Your function should:

- Accept two arguments: the column name and the data that column is associated with.
- Print out information, clearly labeling each item when you print it:
    1. Print out the column name
    2. Print the mean of the data using ```np.mean()```
    3. Print out the median of the data using ```np.median()```
    5. Print out the variance of the data using ```np.var()```
    6. Print out the standard deviation of the data using ```np.std()```
    1. Print out the minimum of the data with `np.min()`.
    1. Print out the maximum of the data with `np.max()`.
    1. Print out the range of the data with `np.ptp()`.
    1. Print out the skew of the data with `stats.skew()`.


In [20]:
# A:


**5.A Using your function, print the summary statistics for `volume_sold`.  Check: the mean should be roughly 10.02.**

In [21]:
# A:


**5.B Using your function, print the summary statistics for `2015_margin`. Check: the mean should be roughly 46.86.**

In [22]:
# A:


**5.C Using your function, print the summary statistics for `2015_q1_sales`. Check: the mean should be roughly 154632.**

In [23]:
# A:


**5.D Using your function, print the summary statistics for `2016_q1_sales`. Check: the mean should be roughly 154699.**

In [24]:
# A:


### More on Skewness

---

We observe a high skewness in the data.
Skewness refers to the **lack of symmetry** in a distribution of data.

> Technical note: we will be talking about skewness here only in the context of _unimodal_ distributions. The mode is the most frequent value.

![](./assets/images/skewness.png)

**A positively-skewed distribution is one whose right tail is longer or fatter than its left.**

Conversely, **a negatively-skewed distribution is one whose left tail is longer or fatter than its right**.


Symmetric distributions have no skewness!
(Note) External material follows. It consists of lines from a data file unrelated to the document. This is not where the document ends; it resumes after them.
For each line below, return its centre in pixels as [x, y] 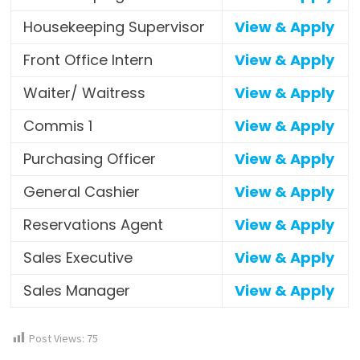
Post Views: [57, 338]
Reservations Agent [94, 224]
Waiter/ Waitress [85, 92]
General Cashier [82, 191]
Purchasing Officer [90, 158]
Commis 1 [58, 125]
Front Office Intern [88, 59]
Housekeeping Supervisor [115, 27]
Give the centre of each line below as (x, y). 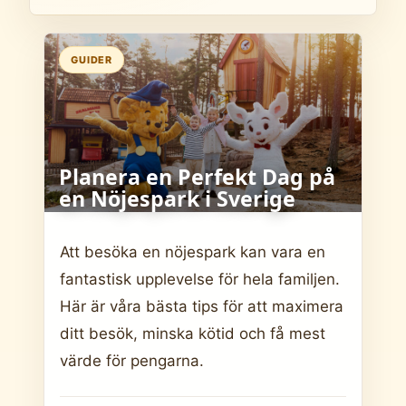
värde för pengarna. (131, 360)
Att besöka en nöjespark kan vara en (192, 251)
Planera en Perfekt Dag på (197, 177)
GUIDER (92, 59)
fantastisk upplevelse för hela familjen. (199, 279)
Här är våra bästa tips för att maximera (201, 306)
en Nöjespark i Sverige (177, 199)
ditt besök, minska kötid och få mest (192, 333)
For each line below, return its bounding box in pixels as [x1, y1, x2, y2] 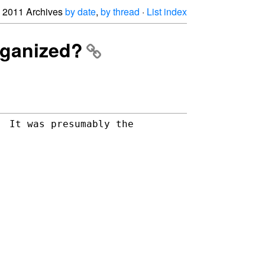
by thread [101, 5, 140, 18]
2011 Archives [2, 5, 65, 18]
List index [147, 5, 187, 18]
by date [65, 5, 96, 18]
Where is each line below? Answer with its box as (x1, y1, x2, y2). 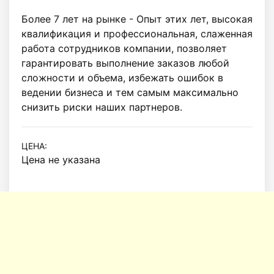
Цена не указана (21, 153, 100, 166)
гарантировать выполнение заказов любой (21, 56, 229, 69)
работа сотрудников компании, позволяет (21, 42, 227, 54)
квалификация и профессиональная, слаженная (21, 27, 253, 40)
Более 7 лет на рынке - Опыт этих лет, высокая (21, 12, 253, 25)
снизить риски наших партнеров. (21, 100, 182, 113)
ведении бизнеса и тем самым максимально (21, 86, 239, 98)
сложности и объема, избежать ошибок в (21, 71, 223, 84)
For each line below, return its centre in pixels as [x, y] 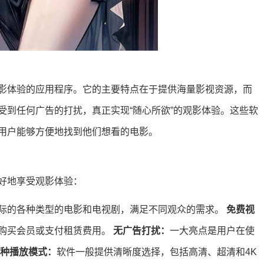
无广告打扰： [141, 231]
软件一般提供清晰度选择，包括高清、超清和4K [157, 252]
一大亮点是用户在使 [212, 231]
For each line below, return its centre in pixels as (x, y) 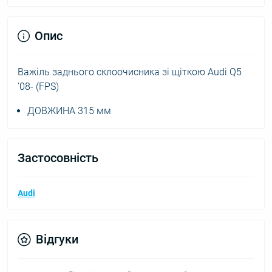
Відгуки (57, 239)
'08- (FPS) (38, 87)
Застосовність (58, 158)
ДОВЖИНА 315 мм (69, 111)
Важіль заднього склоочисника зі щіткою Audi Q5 (130, 72)
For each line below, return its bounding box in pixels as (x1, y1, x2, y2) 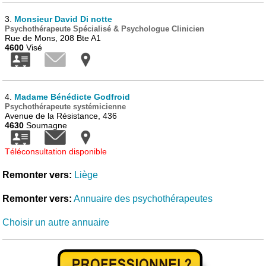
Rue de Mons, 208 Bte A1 (5, 33, 102, 43)
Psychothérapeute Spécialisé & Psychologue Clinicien (5, 24, 205, 33)
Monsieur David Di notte (14, 14, 113, 24)
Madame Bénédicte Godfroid (14, 92, 131, 102)
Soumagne (24, 121, 68, 130)
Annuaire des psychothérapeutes (74, 194, 213, 204)
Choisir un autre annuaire (2, 217, 110, 227)
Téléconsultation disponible (5, 147, 107, 156)
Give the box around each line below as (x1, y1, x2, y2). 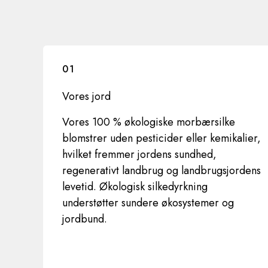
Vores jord (62, 89, 111, 104)
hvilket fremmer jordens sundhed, (62, 147, 217, 162)
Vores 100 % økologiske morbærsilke (62, 114, 235, 130)
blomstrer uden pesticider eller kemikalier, (62, 130, 261, 146)
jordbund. (62, 211, 107, 227)
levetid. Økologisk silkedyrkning (62, 179, 208, 194)
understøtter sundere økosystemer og (62, 195, 234, 211)
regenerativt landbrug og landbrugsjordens (62, 163, 261, 178)
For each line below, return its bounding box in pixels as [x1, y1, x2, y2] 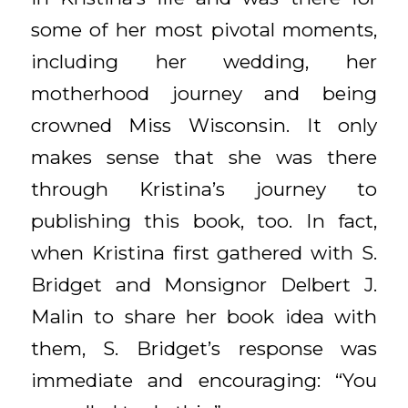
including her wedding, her [30, 49, 378, 73]
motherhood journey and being [30, 81, 378, 105]
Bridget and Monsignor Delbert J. [30, 272, 378, 296]
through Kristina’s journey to [30, 177, 378, 200]
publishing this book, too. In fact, [30, 209, 378, 232]
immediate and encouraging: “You [30, 368, 378, 392]
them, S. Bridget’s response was [30, 336, 378, 360]
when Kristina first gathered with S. [30, 240, 378, 264]
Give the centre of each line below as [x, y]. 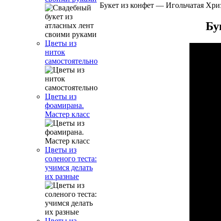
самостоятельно [71, 61]
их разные [62, 176]
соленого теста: [71, 159]
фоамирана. [64, 105]
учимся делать [69, 167]
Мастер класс [67, 114]
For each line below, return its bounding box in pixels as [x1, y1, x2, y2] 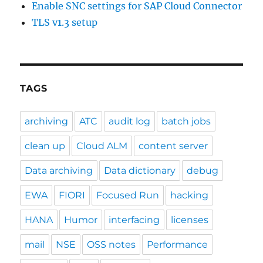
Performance [147, 238, 208, 250]
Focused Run [96, 189, 160, 201]
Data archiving [25, 164, 93, 176]
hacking [170, 189, 209, 201]
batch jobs [161, 115, 211, 127]
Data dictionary [104, 164, 176, 176]
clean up [25, 140, 66, 151]
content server [139, 140, 208, 151]
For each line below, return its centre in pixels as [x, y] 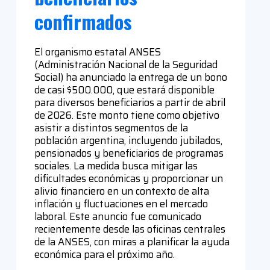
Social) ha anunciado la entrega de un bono [130, 77]
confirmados [83, 22]
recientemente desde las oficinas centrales [130, 229]
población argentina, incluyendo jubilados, [128, 140]
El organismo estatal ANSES [97, 52]
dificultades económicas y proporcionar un [128, 178]
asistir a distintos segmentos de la [111, 127]
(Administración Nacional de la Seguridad [126, 64]

### 6. [Bonus] Plot the distributions

- Use `plt.hist()` to plot a histogram for each of the variables. 
- Mark the locations of the means and medians. You can create vertical lines at their positions using `plt.vlines(np.mean(array), 0, 1000)`, etc. 
- Compare to the situation in the example plot.

## Sample variance

> **Note:** Often, the variance for data samples comes with a correction factor of $n/(n-1)$ where $n$ is the sample size (number of elements in the list). This makes sense in the context of inference when one is thinking about inferring the variance of a whole population by just looking at a sample. The reasons for doing that are more profound. However, you will often find that some software (e.g. pandas) uses the correction factor as the default setting. We can easily take care of that.

In [25]:
np.var(my_list)

2.0

In [26]:
(np.var(my_list)
 *len(my_list)/(len(my_list)-1))

2.5

The same can be done using the keyword ddof (degrees of freedom) in the numpy function.

In [27]:
np.var(my_list, ddof=0)

2.0

In [28]:
np.var(my_list, ddof=1)

2.5

## Some useful notation


In textbooks you will often find the following notation for a data sample $X=(X_1, X_2, \ldots, X_n)$:

- Mean $\mu$ (mu):

$$\mu = \frac{1}{n}(X_1+X_2+\ldots+X_n) = \frac{1}{n}\sum_{i=1}^{n}X_i$$

- Variance: 

$${\rm Var}(X) = \frac{1}{n}\left((X_1-\mu)^2+(X_2-\mu)^2+\ldots+(X_n-\mu)^2\right) = \frac{1}{n}\sum_{i=1}^{n}(X_i-\mu)^2$$

- Skew:

$${\rm Skew}(X) = \frac{1}{n\ \sigma(X)^3}\left((X_1-\mu)^3+(X_2-\mu)^3+\ldots+(X_n-\mu)^3\right) = \frac{1}{n}\sum_{i=1}^{n}\frac{(X_i-\mu)^3}{\sigma(X)^3}$$


The capital Sigma $\Sigma$ is just an abbreviation for carrying out the summation. Think of this notation in the same way we programmed it: we iterate over the different elements, perform always the same operation and in the end sum all elements before dividing by the number of elements in the list.